In mathematics, a Fourier series, named in honor of Joseph Fourier, is a representation of a periodic function as a sum of periodic functions of the form

$x\mapsto e^{inx},$
which are harmonics of a fundamental. Suppose f(x) is a complex-valued function of a real number, is periodic with period 2π, and is square integrable over the interval from 0 to 2π. Let

$\hat{f}(n)=\frac{1}{2\pi}\int_{-\pi}^\pi f(x)\,e^{-inx}\,dx.$

Then the Fourier series representation of f(x) is given by

$f(x)=\sum_{n=-\infty}^{\infty} \hat{f}(n)\,e^{inx} .$

Since

$e^{inx}=\cos(nx)+i\sin(nx)$
this is equivalent to representing f(x) as a infinite linear combination of functions of the form $\cos(nx)\quad{\rm and }\sin(nx)$, i.e.
$f(x) = \frac{1}{2}a_0 + \sum_{n=1}^\infty\left[a_n\cos(nx)+b_n\sin(n)\right], \quad{\rm where}$
$a_n = \frac{1}{\pi}\int_{-\pi}^\pi f(x)\cos(nx)dx\quad{\rm and} \quad{\rm }b_n = \frac{1}{\pi}\int_{-\pi}^\pi f(x)\sin(nx)dx$

Does this series actually converge to f(x)?

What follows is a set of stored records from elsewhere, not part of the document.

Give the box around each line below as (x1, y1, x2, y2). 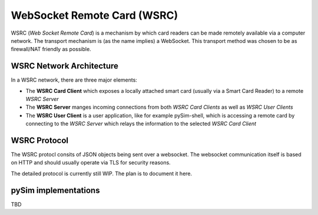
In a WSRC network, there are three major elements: (11, 76, 138, 83)
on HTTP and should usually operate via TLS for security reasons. (11, 159, 171, 166)
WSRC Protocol (11, 136, 69, 145)
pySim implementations (11, 185, 100, 195)
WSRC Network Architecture (11, 61, 119, 71)
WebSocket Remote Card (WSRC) (11, 9, 178, 22)
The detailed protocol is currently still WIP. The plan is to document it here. (11, 170, 193, 177)
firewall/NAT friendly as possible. (11, 46, 91, 53)
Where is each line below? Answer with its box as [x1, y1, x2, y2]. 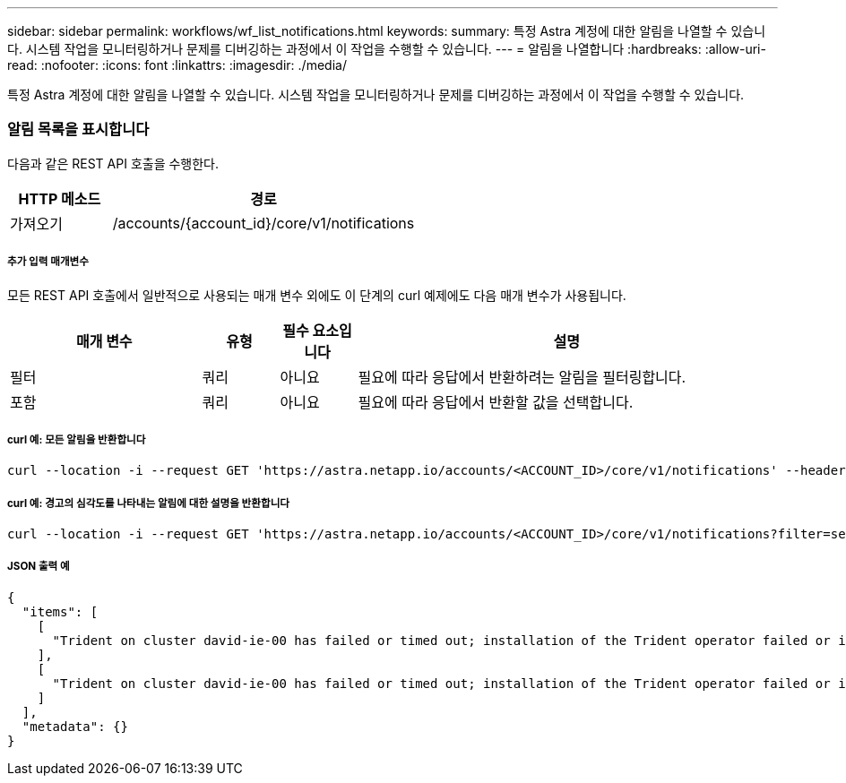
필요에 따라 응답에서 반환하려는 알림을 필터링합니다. [358, 367, 686, 386]
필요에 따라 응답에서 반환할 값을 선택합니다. [358, 392, 634, 411]
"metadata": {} [22, 718, 128, 734]
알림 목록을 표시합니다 [7, 120, 150, 139]
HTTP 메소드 [18, 189, 101, 208]
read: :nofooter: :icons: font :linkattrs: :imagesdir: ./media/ [7, 57, 347, 73]
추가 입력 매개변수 [7, 255, 89, 269]
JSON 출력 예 [7, 560, 70, 573]
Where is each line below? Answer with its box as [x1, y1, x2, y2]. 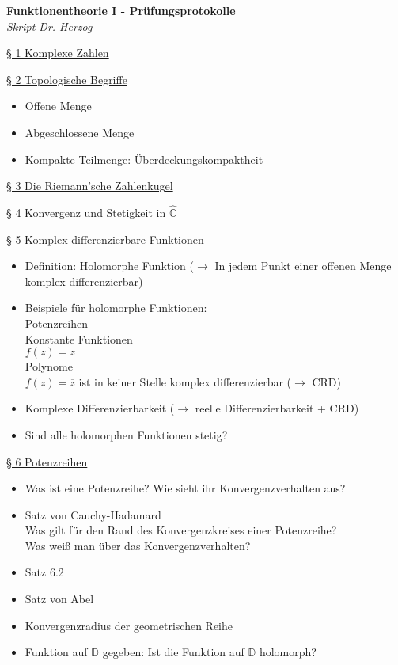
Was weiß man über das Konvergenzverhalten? [25, 537, 251, 553]
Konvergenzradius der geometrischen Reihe [25, 617, 233, 633]
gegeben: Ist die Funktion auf [102, 644, 244, 660]
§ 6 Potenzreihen [6, 453, 88, 469]
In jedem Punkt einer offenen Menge [214, 257, 392, 274]
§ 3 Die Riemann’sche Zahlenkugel [6, 177, 173, 194]
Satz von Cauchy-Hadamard [25, 506, 161, 522]
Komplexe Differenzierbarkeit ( [25, 400, 175, 416]
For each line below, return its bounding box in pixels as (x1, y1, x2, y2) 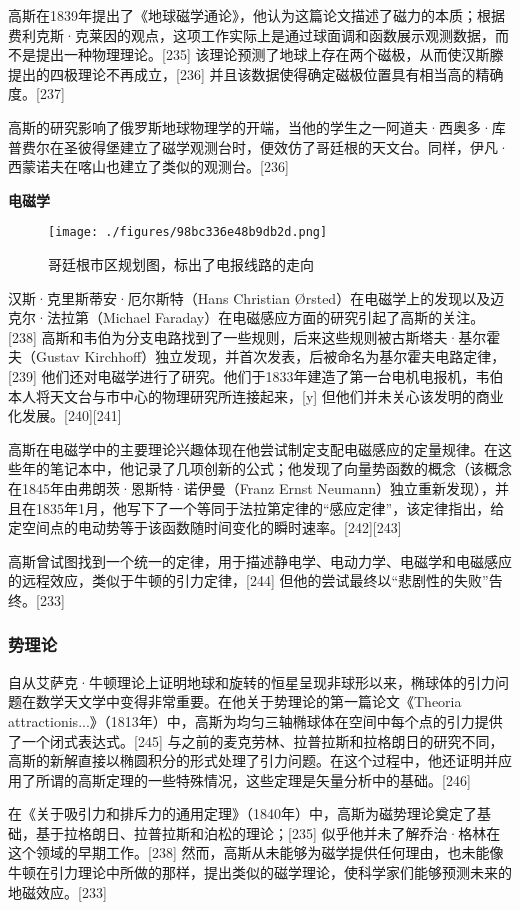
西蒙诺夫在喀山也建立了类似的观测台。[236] (8, 156, 289, 177)
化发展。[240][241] (8, 405, 122, 426)
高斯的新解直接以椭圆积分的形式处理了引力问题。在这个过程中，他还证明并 (8, 750, 498, 771)
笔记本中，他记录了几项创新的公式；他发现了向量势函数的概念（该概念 (49, 458, 512, 479)
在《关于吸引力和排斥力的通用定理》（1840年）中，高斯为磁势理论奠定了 (8, 803, 477, 824)
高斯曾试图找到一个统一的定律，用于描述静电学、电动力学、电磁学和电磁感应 (8, 550, 512, 571)
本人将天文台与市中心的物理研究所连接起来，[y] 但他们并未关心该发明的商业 (8, 385, 504, 406)
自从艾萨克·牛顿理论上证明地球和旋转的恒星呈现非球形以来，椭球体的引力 (8, 671, 495, 692)
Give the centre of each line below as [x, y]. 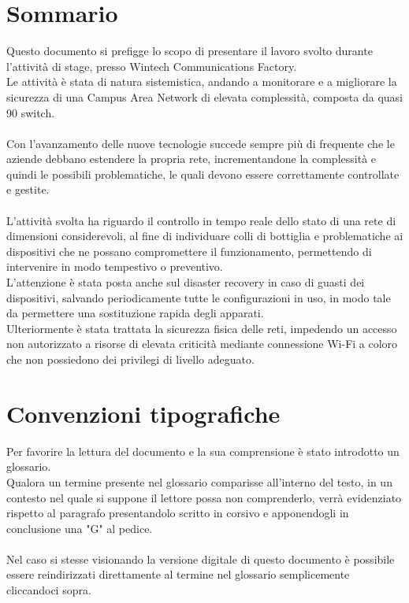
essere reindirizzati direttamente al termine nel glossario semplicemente [178, 574]
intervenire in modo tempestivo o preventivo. [115, 266]
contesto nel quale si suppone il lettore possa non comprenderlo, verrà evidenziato [204, 497]
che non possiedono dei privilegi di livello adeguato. [130, 359]
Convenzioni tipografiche [143, 413]
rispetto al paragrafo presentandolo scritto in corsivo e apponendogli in [178, 513]
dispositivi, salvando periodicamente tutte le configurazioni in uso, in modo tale [199, 297]
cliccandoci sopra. [49, 590]
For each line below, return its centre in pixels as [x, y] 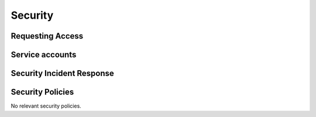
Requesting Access [47, 36]
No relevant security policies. [46, 106]
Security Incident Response [62, 73]
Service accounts [44, 55]
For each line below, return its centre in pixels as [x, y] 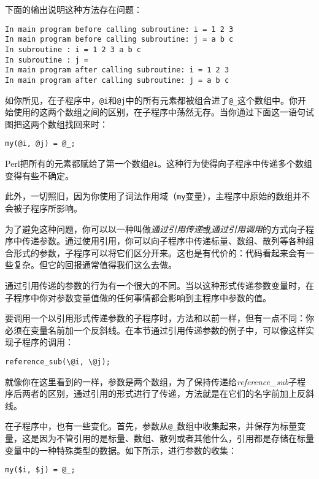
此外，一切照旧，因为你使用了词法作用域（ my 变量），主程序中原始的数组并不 [158, 196]
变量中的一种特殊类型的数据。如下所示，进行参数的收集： [121, 450]
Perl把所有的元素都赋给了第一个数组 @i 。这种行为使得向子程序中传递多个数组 [159, 163]
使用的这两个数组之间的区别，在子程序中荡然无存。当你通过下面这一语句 [159, 112]
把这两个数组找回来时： [60, 124]
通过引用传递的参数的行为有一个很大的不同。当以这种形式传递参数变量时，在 [159, 285]
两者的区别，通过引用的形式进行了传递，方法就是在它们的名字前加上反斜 [168, 393]
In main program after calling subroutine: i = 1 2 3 [117, 70]
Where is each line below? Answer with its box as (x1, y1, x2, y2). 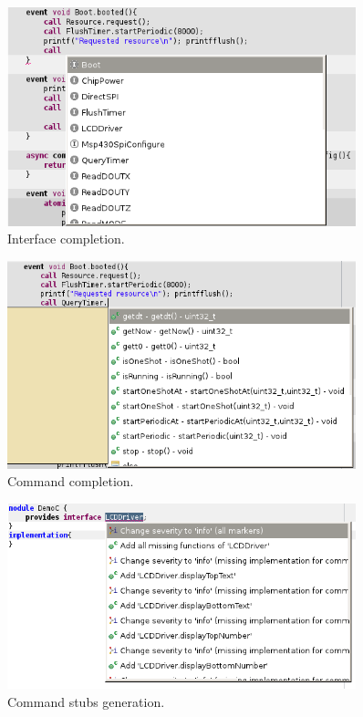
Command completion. (7, 472, 134, 491)
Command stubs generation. (7, 691, 165, 711)
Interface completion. (7, 229, 125, 248)
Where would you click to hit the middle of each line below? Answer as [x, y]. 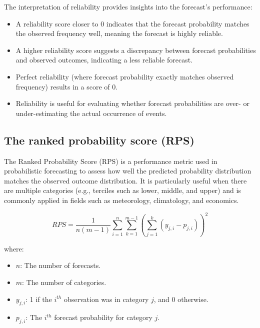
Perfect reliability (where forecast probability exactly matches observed [125, 76]
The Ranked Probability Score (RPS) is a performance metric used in [111, 161]
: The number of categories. [64, 282]
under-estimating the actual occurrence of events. [91, 113]
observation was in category [106, 299]
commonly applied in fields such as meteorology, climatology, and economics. [121, 200]
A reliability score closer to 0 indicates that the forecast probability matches [132, 23]
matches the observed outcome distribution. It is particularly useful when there [125, 180]
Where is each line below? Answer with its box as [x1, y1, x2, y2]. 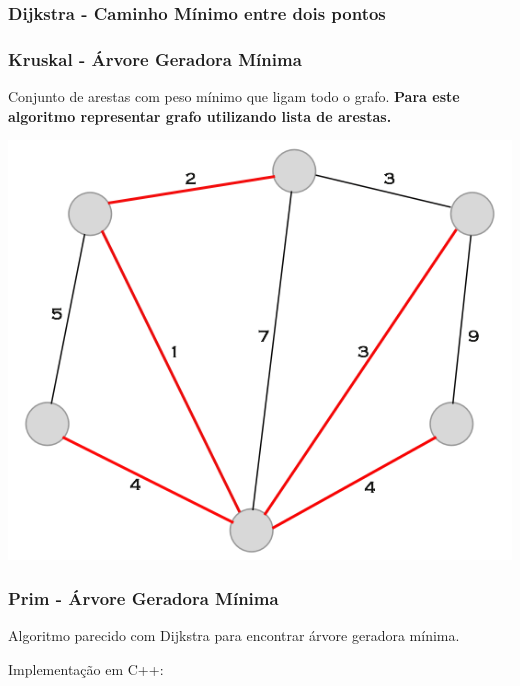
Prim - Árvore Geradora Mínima [8, 586, 279, 611]
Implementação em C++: [8, 659, 164, 680]
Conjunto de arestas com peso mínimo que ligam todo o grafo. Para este [8, 86, 460, 107]
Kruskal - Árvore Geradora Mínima [8, 46, 302, 71]
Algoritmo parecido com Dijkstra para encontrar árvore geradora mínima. [8, 625, 460, 646]
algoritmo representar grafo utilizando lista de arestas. [8, 105, 392, 126]
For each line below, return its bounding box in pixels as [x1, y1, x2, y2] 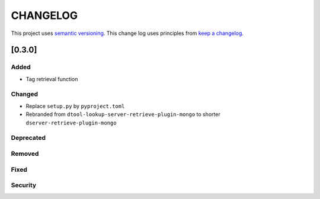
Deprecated [11, 134, 46, 142]
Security [11, 181, 37, 190]
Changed [11, 90, 39, 98]
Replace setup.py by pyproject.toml [25, 102, 125, 110]
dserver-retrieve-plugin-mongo [25, 119, 117, 126]
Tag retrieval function [25, 75, 78, 82]
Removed [11, 149, 39, 158]
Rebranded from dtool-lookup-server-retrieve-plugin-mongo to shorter [25, 111, 220, 118]
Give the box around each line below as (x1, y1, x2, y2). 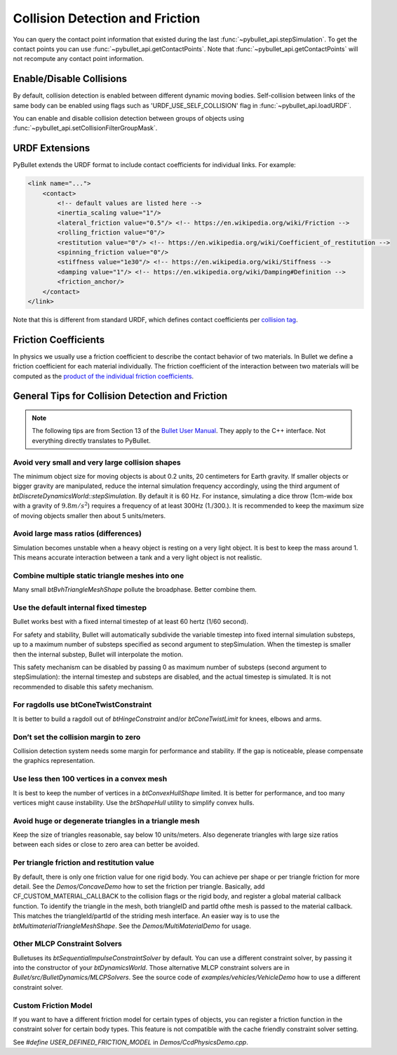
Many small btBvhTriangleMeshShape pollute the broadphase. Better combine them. (13, 585, 257, 594)
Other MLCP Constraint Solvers (13, 939, 123, 949)
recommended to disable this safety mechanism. (13, 682, 154, 691)
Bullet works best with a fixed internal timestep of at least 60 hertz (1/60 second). (13, 618, 248, 626)
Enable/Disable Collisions (13, 73, 128, 85)
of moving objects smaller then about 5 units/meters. (13, 511, 166, 519)
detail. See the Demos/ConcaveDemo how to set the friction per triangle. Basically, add (13, 882, 265, 891)
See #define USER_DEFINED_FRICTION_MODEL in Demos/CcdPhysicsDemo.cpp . (13, 1037, 248, 1046)
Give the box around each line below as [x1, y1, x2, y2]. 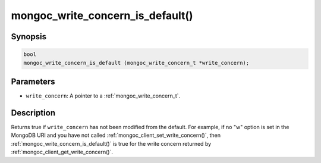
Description [11, 108, 56, 118]
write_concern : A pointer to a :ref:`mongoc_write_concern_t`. [26, 92, 181, 99]
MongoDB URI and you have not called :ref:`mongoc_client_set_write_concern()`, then [11, 131, 221, 139]
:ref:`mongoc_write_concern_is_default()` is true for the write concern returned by [11, 140, 212, 147]
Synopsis [11, 32, 47, 42]
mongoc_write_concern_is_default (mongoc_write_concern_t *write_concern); [23, 59, 250, 66]
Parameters [11, 76, 55, 86]
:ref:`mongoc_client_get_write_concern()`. [11, 149, 113, 156]
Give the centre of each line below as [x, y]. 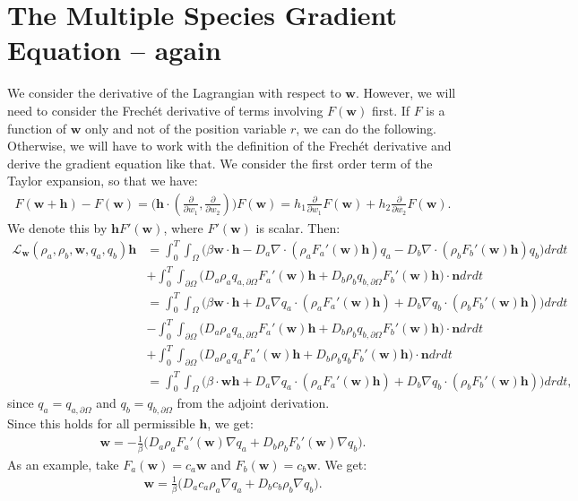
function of [37, 128]
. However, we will [405, 93]
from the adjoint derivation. [253, 403]
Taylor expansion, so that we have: [103, 181]
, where [183, 227]
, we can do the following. [366, 128]
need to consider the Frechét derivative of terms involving [165, 110]
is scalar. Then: [298, 227]

A partial answer is that if f is square-integrable then

$\lim_{N\rightarrow\infty}\int_{-\pi}^\pi\left|f(x)-\sum_{n=-N}^{N} \hat{f}(n)\,e^{inx}\right|^2\,dx=0.$

That much was proved in the 19th century, as was the fact that if f is piecewise continuous[?] then the series converges at each point of continuity. Perhaps surprisingly, it was not shown until the 1960s that if f is quadratically integrable then the series converges for every value of x except those in some set of measure zero.